Simplify the expression in parentheses.

a₁₂ = 4.2 + (11)(1.4)

Multiply.

a₁₂ = 4.2 + 15.4

Add.

a₁₂ = 19.6

9. Answer :

Notice that the sequence for the situation is arithmetic with d = 60 because the odometer reading will increase by 60 miles per day. Since the odometer reading on day 1 is 60,180 miles, a₁ = 60,180. Because you want to find the odometer reading on day 22, you will need to find the 20^th term of the sequence, so n = 22.

Write the rule to find the n^th term.

a_n = a₁ + (n - 1)d

Substitute 60,180 for a₁, 22 for n, and 60 for d.

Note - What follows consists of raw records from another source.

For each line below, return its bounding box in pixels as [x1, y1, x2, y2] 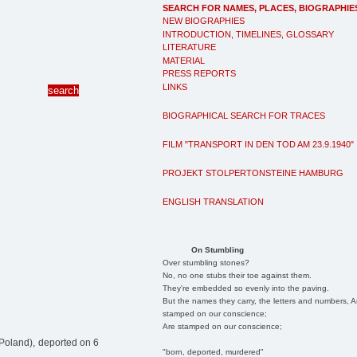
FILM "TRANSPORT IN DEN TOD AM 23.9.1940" [163, 139, 354, 149]
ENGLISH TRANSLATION [163, 196, 264, 206]
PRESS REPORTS [163, 69, 236, 78]
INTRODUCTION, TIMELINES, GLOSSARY [163, 29, 334, 39]
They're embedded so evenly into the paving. [162, 283, 329, 292]
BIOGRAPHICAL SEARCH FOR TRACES [163, 110, 325, 120]
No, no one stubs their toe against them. [162, 270, 312, 280]
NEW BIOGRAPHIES [163, 16, 245, 25]
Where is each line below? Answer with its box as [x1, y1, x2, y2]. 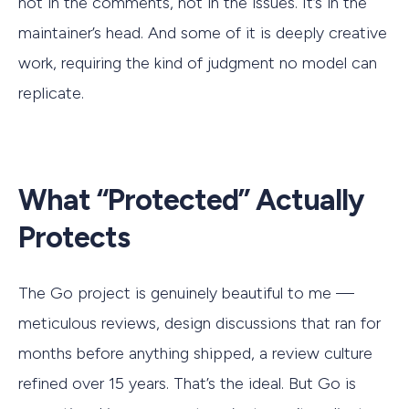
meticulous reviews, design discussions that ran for [18, 312, 381, 333]
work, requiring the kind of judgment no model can [18, 52, 377, 73]
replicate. [18, 82, 84, 103]
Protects [18, 219, 130, 255]
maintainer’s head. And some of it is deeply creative [18, 22, 387, 43]
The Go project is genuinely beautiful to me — [18, 282, 354, 303]
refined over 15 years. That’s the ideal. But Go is [18, 372, 356, 393]
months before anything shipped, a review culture [18, 342, 372, 363]
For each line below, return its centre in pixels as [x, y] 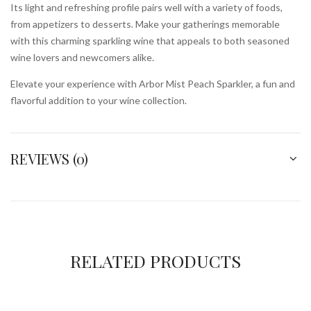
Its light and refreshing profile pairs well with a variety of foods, [146, 7]
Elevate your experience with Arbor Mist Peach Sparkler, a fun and [153, 84]
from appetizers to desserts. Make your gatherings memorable [145, 24]
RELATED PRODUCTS [155, 261]
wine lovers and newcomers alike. [82, 57]
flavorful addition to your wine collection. [99, 100]
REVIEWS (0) [49, 159]
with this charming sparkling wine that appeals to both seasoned [150, 41]
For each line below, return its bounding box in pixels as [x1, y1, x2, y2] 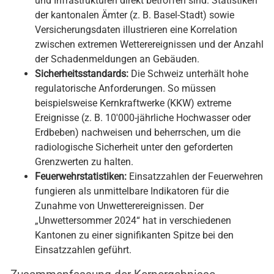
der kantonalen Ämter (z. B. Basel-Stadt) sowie [35, 11, 234, 23]
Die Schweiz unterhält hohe [128, 70, 248, 81]
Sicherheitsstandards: [35, 70, 128, 81]
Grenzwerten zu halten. [35, 158, 133, 169]
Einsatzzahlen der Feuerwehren [127, 172, 263, 184]
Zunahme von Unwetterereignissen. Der [35, 202, 204, 213]
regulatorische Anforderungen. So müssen [35, 84, 216, 96]
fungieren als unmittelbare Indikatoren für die [35, 187, 229, 199]
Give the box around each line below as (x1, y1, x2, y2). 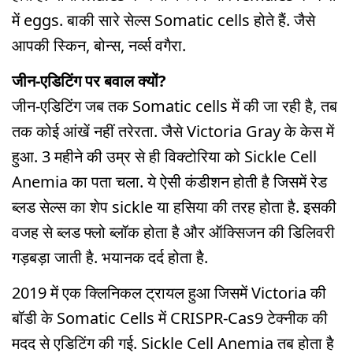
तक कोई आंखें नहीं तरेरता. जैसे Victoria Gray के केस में (12, 120, 334, 142)
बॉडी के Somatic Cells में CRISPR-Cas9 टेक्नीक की (12, 307, 328, 329)
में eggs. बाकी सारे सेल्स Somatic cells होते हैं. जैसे (12, 9, 315, 31)
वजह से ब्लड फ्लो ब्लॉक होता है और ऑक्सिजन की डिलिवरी (12, 221, 335, 243)
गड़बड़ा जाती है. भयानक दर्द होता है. (12, 246, 208, 268)
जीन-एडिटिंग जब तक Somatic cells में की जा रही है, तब (12, 95, 337, 117)
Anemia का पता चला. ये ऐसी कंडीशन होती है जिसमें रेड (12, 170, 327, 192)
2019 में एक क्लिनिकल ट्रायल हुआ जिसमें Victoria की (12, 281, 326, 303)
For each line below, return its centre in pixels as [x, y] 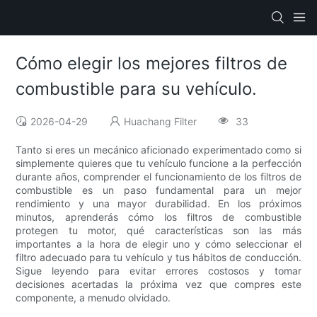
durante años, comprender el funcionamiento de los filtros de [158, 177]
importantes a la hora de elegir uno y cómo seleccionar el [158, 244]
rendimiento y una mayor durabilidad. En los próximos [158, 204]
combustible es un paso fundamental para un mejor [158, 190]
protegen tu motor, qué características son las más [158, 231]
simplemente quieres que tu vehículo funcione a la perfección [158, 163]
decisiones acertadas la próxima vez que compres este [158, 284]
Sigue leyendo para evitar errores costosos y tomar [158, 271]
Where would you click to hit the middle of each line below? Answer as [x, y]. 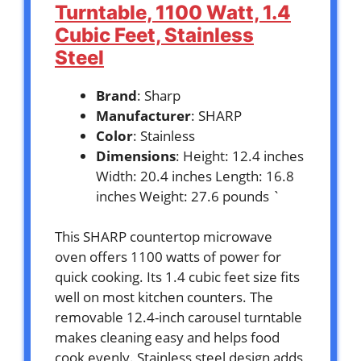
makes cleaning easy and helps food [167, 338]
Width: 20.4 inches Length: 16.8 [195, 176]
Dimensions [136, 156]
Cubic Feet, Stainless [154, 35]
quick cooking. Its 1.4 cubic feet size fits [177, 277]
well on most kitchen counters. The [164, 297]
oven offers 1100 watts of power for [168, 257]
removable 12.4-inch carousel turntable [178, 317]
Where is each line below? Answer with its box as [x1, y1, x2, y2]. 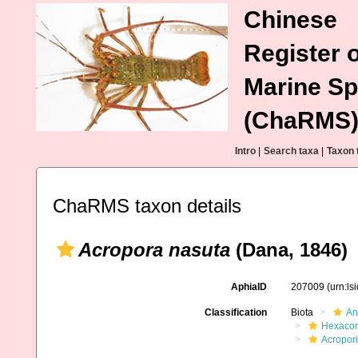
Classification [204, 307, 267, 318]
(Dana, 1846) [230, 239, 348, 261]
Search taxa [264, 145, 319, 157]
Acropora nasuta [78, 239, 230, 261]
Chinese [244, 6, 337, 33]
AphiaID [230, 281, 267, 292]
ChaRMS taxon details [53, 195, 241, 217]
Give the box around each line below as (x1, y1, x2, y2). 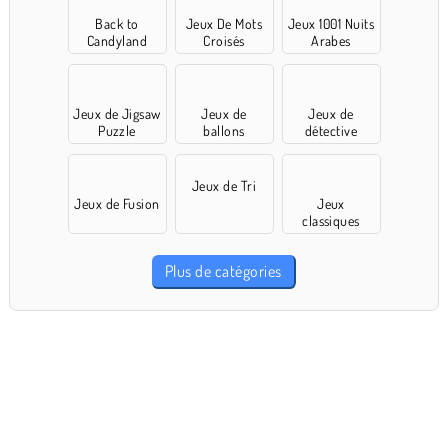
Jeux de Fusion (74, 195, 160, 213)
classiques (302, 212, 360, 230)
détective (304, 122, 358, 140)
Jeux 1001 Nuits (287, 15, 375, 33)
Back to (95, 15, 139, 33)
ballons (203, 122, 245, 140)
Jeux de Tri (191, 177, 257, 195)
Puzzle (98, 122, 136, 140)
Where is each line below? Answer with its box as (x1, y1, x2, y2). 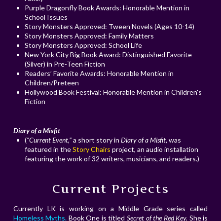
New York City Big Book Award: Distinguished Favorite (25, 50, 192, 59)
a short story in (72, 136, 121, 145)
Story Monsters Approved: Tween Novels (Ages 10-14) (25, 22, 195, 31)
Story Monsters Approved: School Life (25, 41, 143, 50)
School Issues (25, 13, 68, 22)
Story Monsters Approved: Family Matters (25, 32, 154, 40)
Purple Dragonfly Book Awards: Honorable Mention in (25, 3, 190, 12)
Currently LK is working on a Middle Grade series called (13, 204, 208, 213)
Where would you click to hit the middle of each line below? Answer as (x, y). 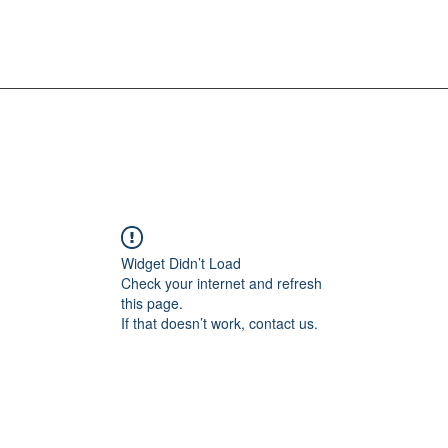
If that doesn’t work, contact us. (219, 322)
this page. (152, 302)
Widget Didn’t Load (181, 262)
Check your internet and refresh (221, 282)
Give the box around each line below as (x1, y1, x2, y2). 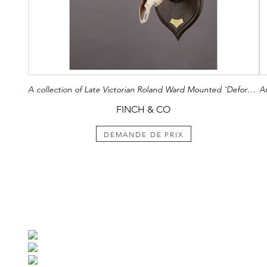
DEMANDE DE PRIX (103, 130, 184, 139)
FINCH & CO (116, 103, 171, 115)
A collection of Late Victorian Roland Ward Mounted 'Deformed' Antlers (247, 83, 256, 95)
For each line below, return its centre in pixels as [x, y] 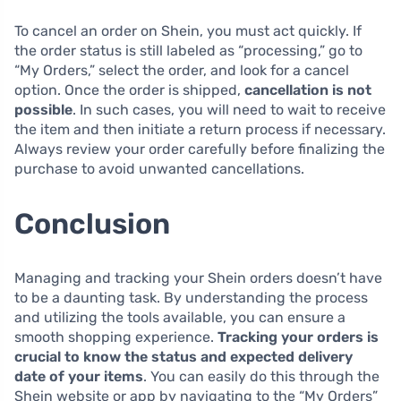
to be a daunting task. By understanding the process [191, 297]
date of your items [79, 376]
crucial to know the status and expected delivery [183, 356]
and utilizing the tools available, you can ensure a [180, 317]
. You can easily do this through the [261, 376]
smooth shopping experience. [116, 337]
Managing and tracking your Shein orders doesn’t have [198, 277]
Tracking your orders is [298, 337]
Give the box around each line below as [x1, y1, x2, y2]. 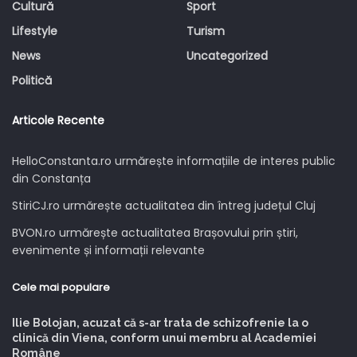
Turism [186, 22, 225, 39]
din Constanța [12, 170, 91, 186]
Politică [12, 72, 52, 88]
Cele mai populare [12, 279, 110, 295]
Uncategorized [186, 47, 268, 64]
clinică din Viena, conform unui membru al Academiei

a₂₂ = 60,180 + (22 - 1)(60)

Simplify the expression in parentheses.

a₂₂ = 60,180 + (21)(60)

Multiply.

a₂₂ = 60,180 + 1,260

Add.

a₂₂ = 61,440

The odometer will read 61,440 miles on day 22.

10. Answer :

Notice that the sequence for the situation is arithmetic with d = -250, because the truck drops off 250 pounds each time it stops. Because cargo weighed 2000 pounds after stop 1, a₁ = 2000. Because you want to find the weight after stop 6, you will need to find the 6^th term of the sequence, so n = 6.

Write the rule to find the n^th term.

a_n = a₁ + (n - 1)d

Substitute 2000 for a₁, 6 for n, and -250 for d.

a₆ = 2000 + (6 - 1)(-250)

Simplify the expression in parentheses.

a₆ = 2000 + (5)(-250)

Multiply.

a₆ = 2000 - 1250

Subtract.

a₆ = 750

The load weighs 750 pounds after stop 6.